Table 2 shows the performance of our model on ACE2004, ACE2005, and GENIA. \(F_{1}\) scores of our model were 87.73, 87.23, and 81.40, respectively, which substantially outperforms the representatives in other methods (+0.89 on ACE2004, +1.83 on ACE2005, +0.80 on GENIA), proving the advantage of span-based methods in solving nested NER. Compared with other span-based methods, our model outperforms previous state-of-the-art methods in terms of \(F_{1}\) scores for ACE2004 (+0.12 vs. CNN-NER) and ACE2005 (+0.41 vs. Triaffine). Our model also achieved competitive performance for GENIA (+0.00 vs. CNN-NER).

Table 3. Model ablation studies \(F_{1}\). DGConv(r=1) denotes the convolution with the dilation rate 1. “-” means remove the module.

4.4 Ablation Study

As shown in Table 3, we ablate or replace each part of the model on ACE2005, Weibo, and GENIA. First, we remove the gate module, and the performance drop proves the importance of the boundaries. In contrast, changing the gates to direct addition would make the model unable to use the information obtained selectively. The overall performance drop is more pronounced than the weakening of the boundaries information. The model’s performance drops after replacing the DGconv with the Dconv. After removing the adaptive convolution layer or position embedding, the performance of the model decreases significantly.

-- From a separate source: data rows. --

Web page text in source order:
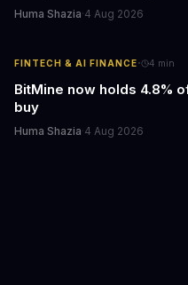
Huma Shazia·4 Aug 2026
FINTECH & AI FINANCE· 4 min
BitMine now holds 4.8%
buy
Huma Shazia·4 Aug 2026
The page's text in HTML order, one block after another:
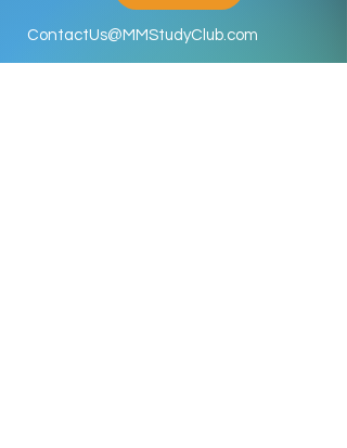
ContactUs@MMStudyClub.com
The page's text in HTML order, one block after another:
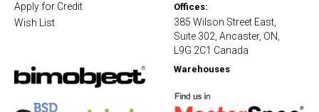
Apply for Credit
Wish List
Offices:
385 Wilson Street East,
Suite 302, Ancaster, ON,
L9G 2C1 Canada
Warehouses
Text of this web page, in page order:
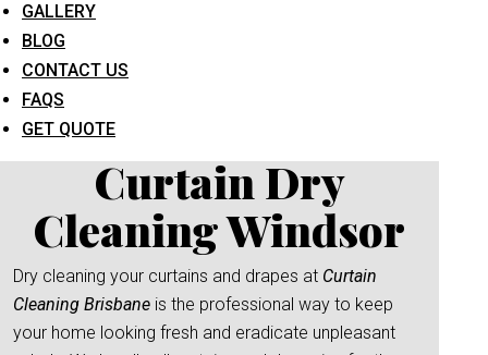
GALLERY
BLOG
CONTACT US
FAQS
GET QUOTE
Curtain Dry
Cleaning Windsor
Dry cleaning your curtains and drapes at Curtain
Cleaning Brisbane is the professional way to keep
your home looking fresh and eradicate unpleasant
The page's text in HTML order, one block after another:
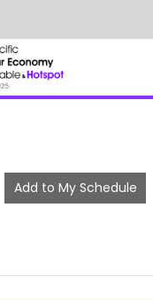
Add to My Schedule
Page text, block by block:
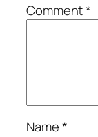
Comment*
Name*
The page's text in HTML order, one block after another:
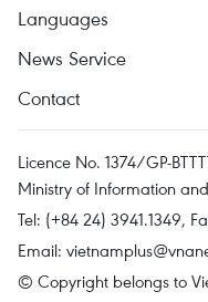
Languages
News Service
Contact
Licence No. 1374/GP-
Ministry of Information
Tel: (+84 24) 3941.1349,
Email:
© Copyright belongs to
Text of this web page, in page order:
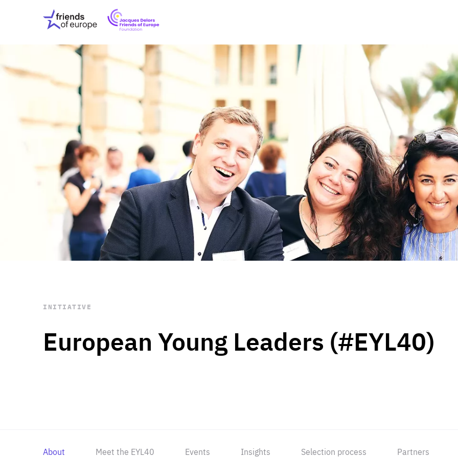
Friends
of
Europe
EuropeFoundation
OUR INSIGHTS
OUR EVENTS
ABOUT US
PRESS
OUR WORK Digital & Data
Peace, Security &
Health Systems
Enlargement
Global Europe
Single Market
Democracy
Renewed Social Contract
State of Europe
Debating Europe
The Ukraine Initiative
Climate, Energy &
Making Space Matter
European Young
STAY INFORMED
Subscribe
European Young Leaders (#EYL40)
INITIATIVE
About Meet the EYL40 Events Insights Selection process Partners
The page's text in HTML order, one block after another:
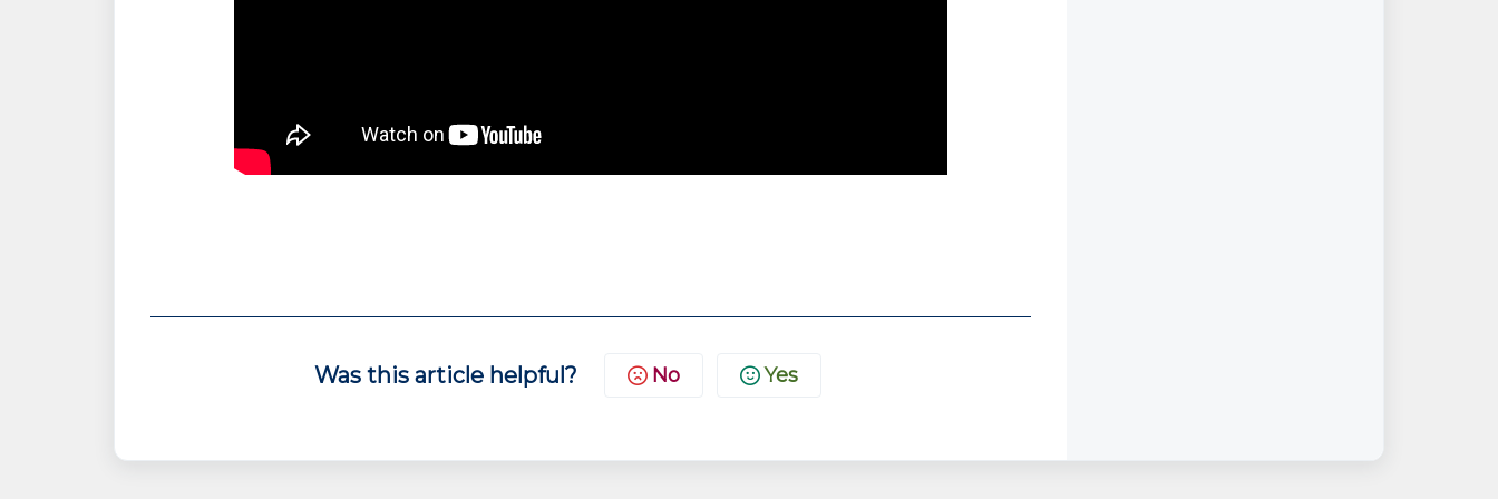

Table 4. Case study on ACE2005 and GENIA dataset. The colored brackets indicate the boundary and label of the entity. “AUX infor” is the abbreviation for auxiliary information.

4.5 Case Study

To analyze the effectiveness of auxiliary information, we show two examples from the ACE2005 and GENIA datasets in Table 4. We remove the position embedding, DGConv module, and Gate module from the dynamic convolution layer to eliminate the effect of auxiliary information. In the first example, the model misclassifies “Sukhoi Su-27” as “None” and “Su-27” as “VEH” in the absence of auxiliary information. However, with the help of auxiliary information, the model corrects them to “VEH” and “None”. In the second example, the model successfully corrects “promoter” from the “None” to the “DNA”. In addition, with the help of the auxiliary information, the confidence level \(p_{i, j}^{\alpha }\) of the model for the correct label can be significantly improved.

5 Conclusion

In this paper, we propose a span-based method for nested and flat NER. We argue that boundaries and auxiliary information including relative position, inside tokens, labels, and related spans, should be used reasonably to enhance span representation and classification. To this end, we design a model that automatically learns the correlation between boundaries and auxiliary information, avoiding the error and tedium of human-defined rules. Experiments show that our method outperforms all span-based methods and achieves state-of-the-art performance on four datasets.